Essa energia que rejeitamos, reprimimos, impedindo o seu fluxo, se torna um acúmulo
de energia que, mais cedo ou mais tarde, vem a nos incomodar. Essa energia represada é
a Sombra (Arquétipo) que pode ser pessoal ou coletiva, energia que não encontrou
aceitação no mundo externo. Toda Sombra reprimida é projetada no outro. Para termos
equilíbrio é preciso integrar a Sombra e não reprimi-la. O bom uso dessas energias
opostas nos possibilita uma maior integração e equilíbrio para a nossa adaptação ao
meio ambiente.

Toda Sombra rejeitada é projetada em outra pessoa, num bode expiatório. O Mal está
sempre no outro, é uma forma de criar identidade, ou seja, eu sou o que sou porque não
sou o outro.

A menina Kayllane representou o “bode expiatório” dos dois homens evangélicos. Ela
foi vítima de vários preconceitos da nossa cultura (Religião, raça, gênero), ou seja, a
Sombra projetada sobre a menina foi de caráter coletivo. O Mal da cultura brasileira foi
personificado em Kayllane. A reação violenta também foi de caráter arquetípico, o
apedrejamento. Quer coisa mais antiga que o apedrejamento?

Concluindo:

O homem moderno, afastado da espiritualidade, sem sentido de vida, sem perspectiva,
questiona seu futuro e reage de modo violento. Negligenciando suas possibilidades, o
homem diminui sua capacidade de reflexão e julgamento e se submete à manipulação
externa, dando chance de vir à tona suas Sombras. Pessoas com a mesma Sombra se
unem e formam verdadeiras quadrilhas, segundo Byington.

As religiões muito rígidas, como as pentecostais, tendem a reprimir suas Sombras. A
energia represada volta com força total e gera o conflito.
O equilíbrio psíquico se dá quando temos um vínculo estreito com o Sagrado. Quando
buscamos um sentido para a nossa vida e só encontramos quando temos um ponto de
referência fora do exterior. O homem moderno, materialista, está focando mais na sua
consciência e se afastando do homem integral, negligenciando o inconsciente e
consequentemente o homem interior, divinizado.

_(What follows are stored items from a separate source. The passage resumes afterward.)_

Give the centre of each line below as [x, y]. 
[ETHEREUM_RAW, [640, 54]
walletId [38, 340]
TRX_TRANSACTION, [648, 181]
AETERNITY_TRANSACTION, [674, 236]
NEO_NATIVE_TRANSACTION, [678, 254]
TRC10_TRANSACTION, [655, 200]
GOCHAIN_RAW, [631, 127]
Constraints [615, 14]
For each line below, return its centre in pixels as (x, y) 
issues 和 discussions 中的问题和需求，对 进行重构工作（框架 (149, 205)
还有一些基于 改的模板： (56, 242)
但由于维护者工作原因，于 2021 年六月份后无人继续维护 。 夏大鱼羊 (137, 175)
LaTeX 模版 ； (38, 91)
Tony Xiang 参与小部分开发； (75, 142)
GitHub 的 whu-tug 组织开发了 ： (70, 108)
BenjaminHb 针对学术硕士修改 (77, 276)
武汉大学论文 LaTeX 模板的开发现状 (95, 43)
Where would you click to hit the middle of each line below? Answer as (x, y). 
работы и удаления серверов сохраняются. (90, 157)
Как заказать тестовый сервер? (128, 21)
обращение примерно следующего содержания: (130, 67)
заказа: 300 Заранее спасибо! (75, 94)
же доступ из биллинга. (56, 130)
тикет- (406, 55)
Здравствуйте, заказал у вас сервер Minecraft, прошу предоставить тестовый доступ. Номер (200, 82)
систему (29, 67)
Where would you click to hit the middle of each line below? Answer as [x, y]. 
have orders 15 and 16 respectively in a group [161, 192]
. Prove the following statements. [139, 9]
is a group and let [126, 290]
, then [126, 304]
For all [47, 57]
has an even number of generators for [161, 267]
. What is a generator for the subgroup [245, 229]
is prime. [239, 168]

Aparentemente contraditório, acreditamos que a solução para os conflitos religiosos,
está na própria religiosidade. O Ser religioso, independente desta ou daquela religião,
atinge o equilíbrio necessário, o autoconhecimento. Quanto mais nos conhecemos, mais
domínio temos dos nossos complexos e mais possibilidades temos de integração e
utilização dessas energias.

Segundo Jung, a falta de compreensão das projeções compromete o amor pelos outros
homens: ”onde acaba o amor, tem início o poder, a violência e o terror”.

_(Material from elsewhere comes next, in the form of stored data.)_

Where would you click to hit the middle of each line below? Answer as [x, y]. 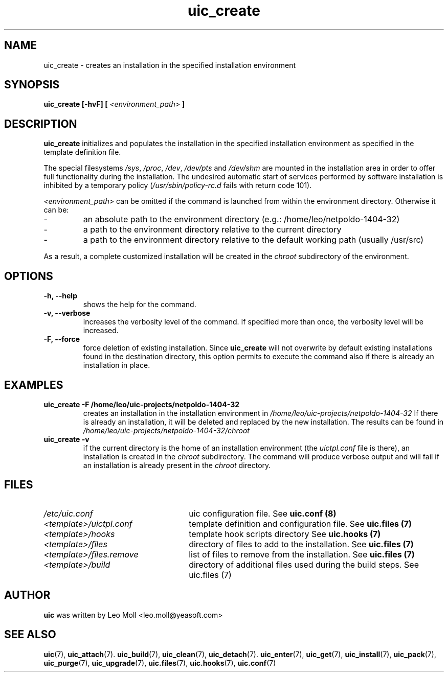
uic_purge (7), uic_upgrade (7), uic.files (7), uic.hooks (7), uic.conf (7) [160, 663]
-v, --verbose [67, 313]
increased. [101, 331]
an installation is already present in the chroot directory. [177, 465]
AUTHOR [27, 595]
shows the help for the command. [140, 305]
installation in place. [117, 365]
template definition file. [82, 152]
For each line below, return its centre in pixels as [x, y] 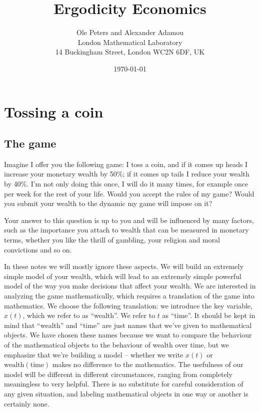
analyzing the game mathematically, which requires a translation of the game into [129, 296]
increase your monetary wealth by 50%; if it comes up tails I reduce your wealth [127, 174]
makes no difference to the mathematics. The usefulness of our [148, 364]
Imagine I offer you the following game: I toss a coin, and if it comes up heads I [126, 164]
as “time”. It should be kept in [209, 315]
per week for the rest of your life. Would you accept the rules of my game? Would [129, 193]
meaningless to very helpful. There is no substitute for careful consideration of [124, 384]
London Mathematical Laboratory [130, 42]
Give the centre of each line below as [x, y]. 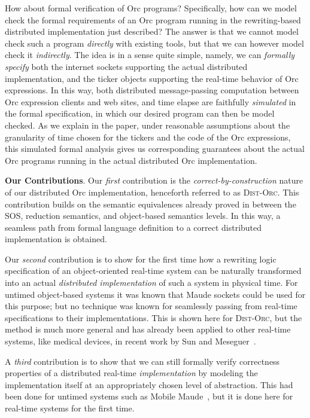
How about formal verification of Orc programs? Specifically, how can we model [151, 8]
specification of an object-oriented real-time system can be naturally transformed [153, 271]
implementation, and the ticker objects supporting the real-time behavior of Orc [152, 78]
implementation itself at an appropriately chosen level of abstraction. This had [149, 384]
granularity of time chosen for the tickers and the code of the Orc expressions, [148, 137]
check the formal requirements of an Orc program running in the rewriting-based [153, 19]
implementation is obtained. [56, 239]
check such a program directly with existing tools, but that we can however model [154, 43]
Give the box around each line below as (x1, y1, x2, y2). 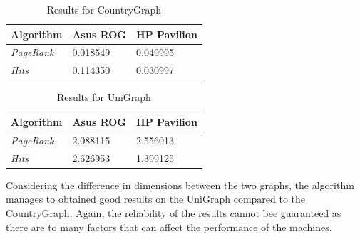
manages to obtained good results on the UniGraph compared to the (6, 191, 306, 206)
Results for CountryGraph (46, 2, 162, 16)
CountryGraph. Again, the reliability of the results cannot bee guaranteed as (6, 205, 341, 220)
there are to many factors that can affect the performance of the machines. (6, 219, 332, 234)
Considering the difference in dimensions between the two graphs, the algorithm (6, 177, 354, 192)
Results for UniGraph (56, 90, 151, 105)
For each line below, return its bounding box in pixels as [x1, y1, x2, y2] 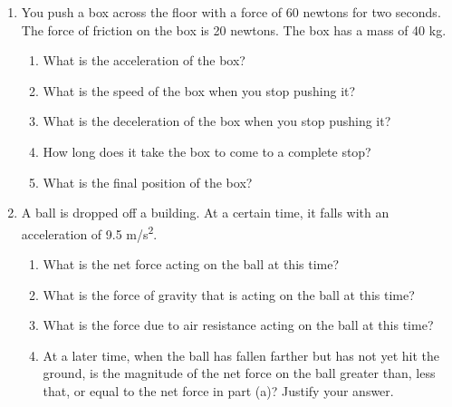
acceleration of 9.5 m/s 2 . [21, 221, 158, 243]
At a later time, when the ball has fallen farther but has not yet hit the [43, 345, 439, 364]
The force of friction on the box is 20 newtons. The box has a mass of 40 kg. [21, 20, 447, 39]
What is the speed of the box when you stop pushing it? [43, 81, 356, 100]
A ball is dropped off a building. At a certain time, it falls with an [21, 203, 389, 222]
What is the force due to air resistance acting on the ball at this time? [43, 315, 434, 334]
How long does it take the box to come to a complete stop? [43, 141, 371, 160]
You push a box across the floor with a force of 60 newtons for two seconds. [21, 3, 441, 21]
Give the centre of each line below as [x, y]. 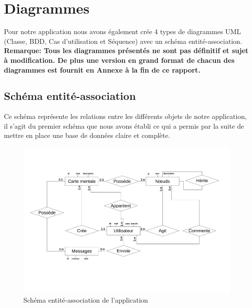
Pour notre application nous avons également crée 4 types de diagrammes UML [123, 31]
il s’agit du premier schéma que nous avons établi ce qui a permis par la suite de [124, 125]
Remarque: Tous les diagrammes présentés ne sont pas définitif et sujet [126, 50]
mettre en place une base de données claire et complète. [87, 135]
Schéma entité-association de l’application [86, 300]
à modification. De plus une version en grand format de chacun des [119, 60]
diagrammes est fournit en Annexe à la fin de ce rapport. [102, 69]
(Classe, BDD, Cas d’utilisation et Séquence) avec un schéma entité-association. [123, 41]
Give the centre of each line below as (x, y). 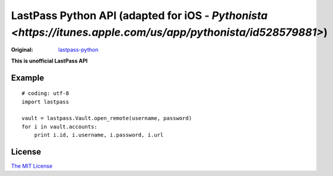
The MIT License (32, 166)
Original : (22, 50)
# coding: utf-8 (45, 93)
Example (28, 78)
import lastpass (45, 102)
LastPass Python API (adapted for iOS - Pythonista (139, 15)
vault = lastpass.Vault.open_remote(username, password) (107, 118)
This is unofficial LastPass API (49, 61)
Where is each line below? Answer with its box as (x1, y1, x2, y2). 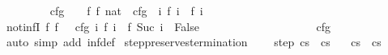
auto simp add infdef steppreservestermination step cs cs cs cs (6, 33, 382, 50)
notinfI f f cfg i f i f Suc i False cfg (6, 18, 331, 34)
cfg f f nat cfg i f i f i (49, 2, 203, 18)
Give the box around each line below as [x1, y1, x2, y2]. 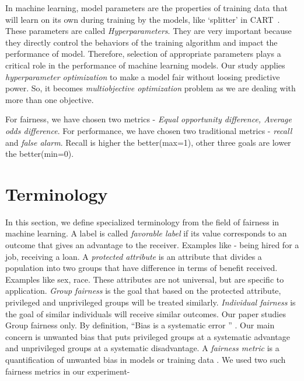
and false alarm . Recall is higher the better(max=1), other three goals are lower [5, 136, 291, 148]
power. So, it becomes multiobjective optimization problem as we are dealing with [5, 82, 296, 94]
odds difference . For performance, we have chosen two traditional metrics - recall [5, 124, 292, 136]
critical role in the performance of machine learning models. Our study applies [5, 59, 285, 71]
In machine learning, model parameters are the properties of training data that [5, 2, 288, 13]
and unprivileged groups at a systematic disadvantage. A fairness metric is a [5, 342, 279, 354]
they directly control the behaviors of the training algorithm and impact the [5, 36, 278, 48]
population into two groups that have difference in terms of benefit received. [5, 262, 278, 274]
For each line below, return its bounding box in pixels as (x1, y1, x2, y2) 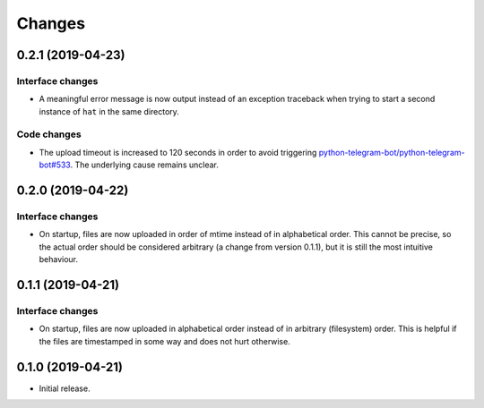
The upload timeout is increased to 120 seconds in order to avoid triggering (39, 147, 317, 157)
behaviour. (39, 254, 79, 265)
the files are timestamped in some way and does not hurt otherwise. (39, 336, 290, 346)
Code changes (16, 128, 82, 140)
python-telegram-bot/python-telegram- (318, 147, 465, 157)
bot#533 (39, 159, 71, 170)
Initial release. (39, 383, 91, 394)
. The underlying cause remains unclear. (70, 159, 219, 170)

Temos a necessidade de procurar o sentido da nossa vida, nossa religião e nosso
equilíbrio para não sermos conduzidos pela massa e nos isentar da responsabilidade de
uma sociedade mais justa. O valor de uma sociedade depende da estatura moral e
espiritual dos indivíduos que a compõem.

A religião, com seu poder extra mundo, age como um contrapeso para o mundo e sua
razão .Para enfrentarmos o desafio do Mal no mundo cada um de nós precisa assumir
sua responsabilidade em termos individuais.

Kayllane Campos e sua família representam um bonito exemplo de integração, respeito
e possibilidade de um mundo melhor, pois cada membro de sua família tem uma
religião diferente: sua mãe é evangélica (era candomblecista), sua avó é candomblecista,
seu avô é católico e vivem em plena harmonia.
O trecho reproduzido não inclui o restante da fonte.